Ana sentía algunos reparos por aprovecharse de su ceguera y de que, por lo tanto, la tomara por una chica más de la fábrica. Se acercó un poco más y le dijo en voz baja:

–Es que necesitaría algo un poco más seguro. Algo para ganarme unas perrillas extras.

–¿Trabajas en la fábrica?

La pregunta lo delataba. Si no hubiera sabido a qué se refería, habría mostrado extrañeza.

–Sí.

–¿Casada o soltera?

–Casada –mintió Ana.

–O sea, estrenada. ¿Conocías a la enana?

–Sí. A veces me echaba una mano.

–¿Y sabes lo que le pasó?

–Sí, pero he pensado que tal vez usted también…

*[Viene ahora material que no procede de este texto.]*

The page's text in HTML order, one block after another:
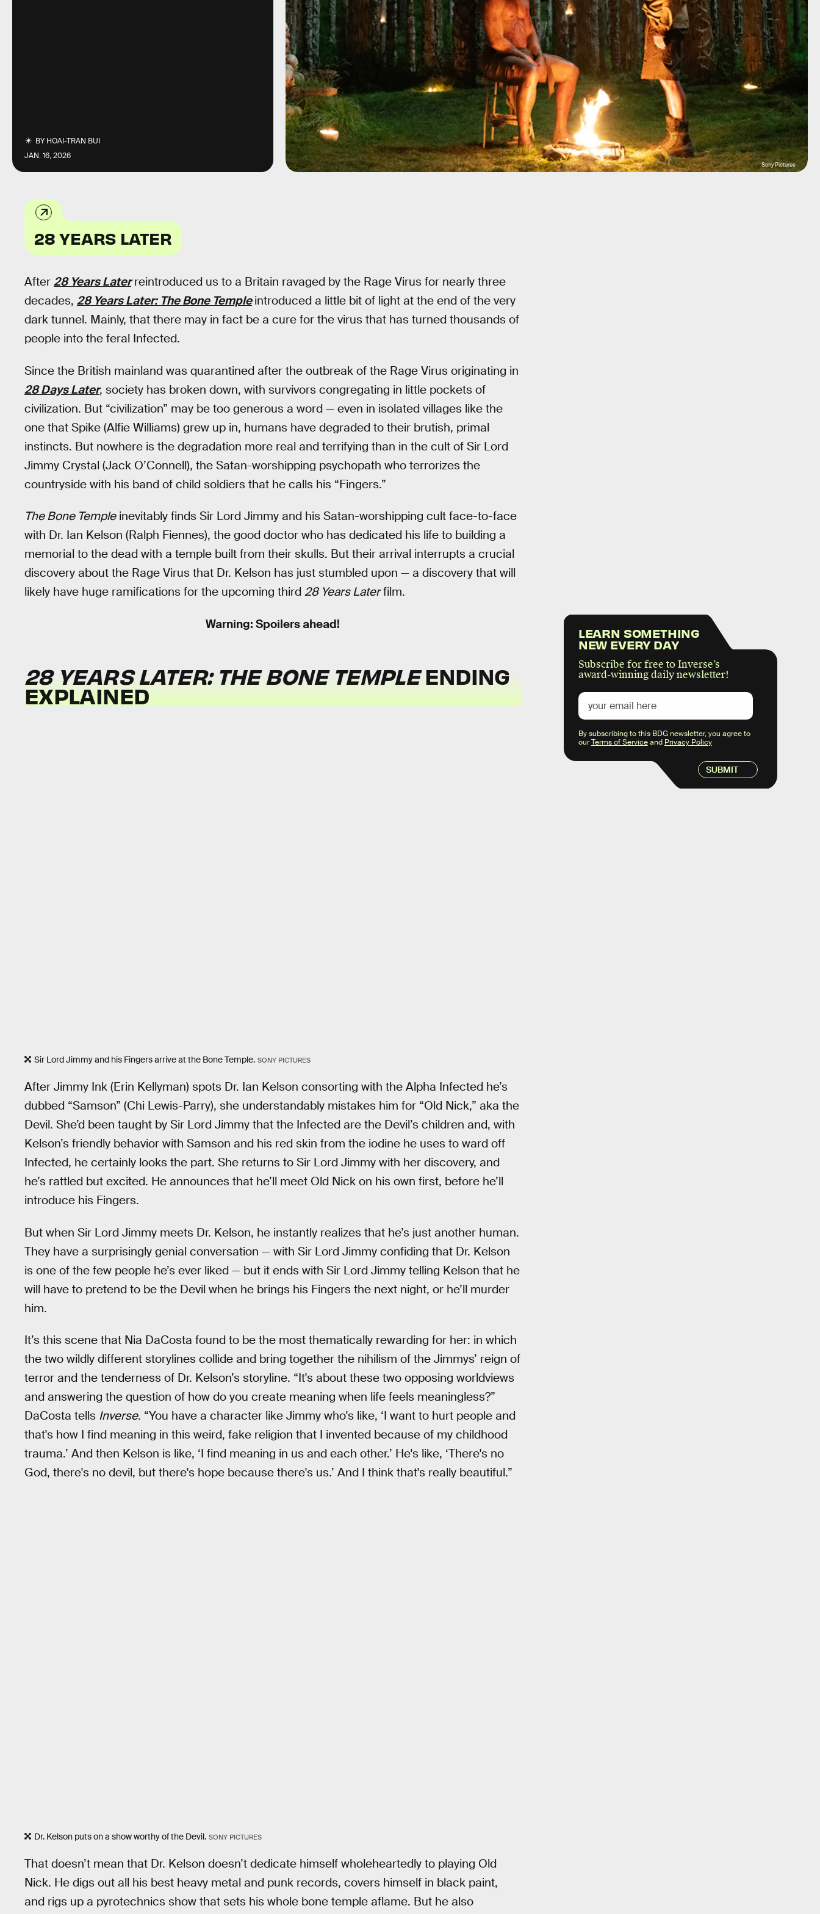
BYHOAI-TRAN BUI
JAN. 16, 2026
Sony Pictures
28 YEARS LATER
After 28 Years Laterreintroduced us to a Britain ravaged by the Rage Virus for nearly three
decades, 28 Years Later: The Bone Temple introduced a little bit of light at the end of the very
dark tunnel. Mainly, that there may in fact be a cure for the virus that has turned thousands of
people into the feral Infected.
Since the British mainland was quarantined after the outbreak of the Rage Virus originating in
28 Days Later, society has broken down, with survivors congregating in little pockets of
civilization. But “civilization” may be too generous a word — even in isolated villages like the
one that Spike (Alfie Williams) grew up in, humans have degraded to their brutish, primal
instincts. But nowhere is the degradation more real and terrifying than in the cult of Sir Lord
Jimmy Crystal (Jack O’Connell), the Satan-worshipping psychopath who terrorizes the
countryside with his band of child soldiers that he calls his “Fingers.”
The Bone Templeinevitably finds Sir Lord Jimmy and his Satan-worshipping cult face-to-face
with Dr. Ian Kelson (Ralph Fiennes), the good doctor who has dedicated his life to building a
memorial to the dead with a temple built from their skulls. But their arrival interrupts a crucial
discovery about the Rage Virus that Dr. Kelson has just stumbled upon — a discovery that will
likely have huge ramifications for the upcoming third 28 Years Laterfilm.
Warning: Spoilers ahead!
28 YEARS LATER: THE BONE TEMPLEENDING
EXPLAINED
Sir Lord Jimmy and his Fingers arrive at the Bone Temple. SONY PICTURES
After Jimmy Ink (Erin Kellyman) spots Dr. Ian Kelson consorting with the Alpha Infected he’s
dubbed “Samson” (Chi Lewis-Parry), she understandably mistakes him for “Old Nick,” aka the
Devil. She’d been taught by Sir Lord Jimmy that the Infected are the Devil’s children and, with
Kelson’s friendly behavior with Samson and his red skin from the iodine he uses to ward off
Infected, he certainly looks the part. She returns to Sir Lord Jimmy with her discovery, and
he’s rattled but excited. He announces that he’ll meet Old Nick on his own first, before he’ll
introduce his Fingers.
But when Sir Lord Jimmy meets Dr. Kelson, he instantly realizes that he’s just another human.
They have a surprisingly genial conversation — with Sir Lord Jimmy confiding that Dr. Kelson
is one of the few people he’s ever liked — but it ends with Sir Lord Jimmy telling Kelson that he
will have to pretend to be the Devil when he brings his Fingers the next night, or he’ll murder
him.
It’s this scene that Nia DaCosta found to be the most thematically rewarding for her: in which
the two wildly different storylines collide and bring together the nihilism of the Jimmys’ reign of
terror and the tenderness of Dr. Kelson’s storyline. “It's about these two opposing worldviews
and answering the question of how do you create meaning when life feels meaningless?”
DaCosta tells Inverse. “You have a character like Jimmy who's like, ‘I want to hurt people and
that's how I find meaning in this weird, fake religion that I invented because of my childhood
trauma.’ And then Kelson is like, ‘I find meaning in us and each other.’ He's like, ‘There's no
God, there's no devil, but there's hope because there's us.’ And I think that's really beautiful.”
Dr. Kelson puts on a show worthy of the Devil. SONY PICTURES
That doesn’t mean that Dr. Kelson doesn’t dedicate himself wholeheartedly to playing Old
Nick. He digs out all his best heavy metal and punk records, covers himself in black paint,
and rigs up a pyrotechnics show that sets his whole bone temple aflame. But he also
LEARN SOMETHING
NEW EVERY DAY
Subscribe for free to Inverse’s
award-winning daily newsletter!
SUBMIT
By subscribing to this BDG newsletter, you agree to
ourTerms of Serviceand Privacy Policy

–Acércate un poquitín más, monina.

Dio un paso más, como si mirara los números que le colgaban del abrigo. Le llegó una mezcla de olores contrapuestos a detergente y a sudor agrio, pero no le dio tiempo a especular sobre si llevaba la ropa limpia porque la niña se la lavaba. Una mano huesuda y nerviosa empezó a recorrerle el cuerpo, bajó por el brazo, le buscó el pecho izquierdo, descendió por la cintura y se coló dentro de su abrigo buscando su entrepierna. Ana se apartó de un salto hacia atrás.

–¿Qué hace?

–No puedo ver el género como la enana. Tú, con ese cuerpo, te ganarás tus buenos duros, ¿no?

Sintió ganas de salir huyendo, pero se contuvo; ya que había pasado por esa situación humillante, algo tenía que sacar de ella. Se abrochó el botón del abrigo que el ciego había abierto con dedos ágiles y flacos como patas de insecto.

–Entonces, ¿me puede buscar algo?

El ciego se echó a reír.

–¿Yo? No, monina. Solo tenía ganas de tocar carnes más prietas que las de mi mujer.

–¡Es usted un cerdo!

–¿No me digas que pensabas que los cieguitos somos todos buenos por naturaleza?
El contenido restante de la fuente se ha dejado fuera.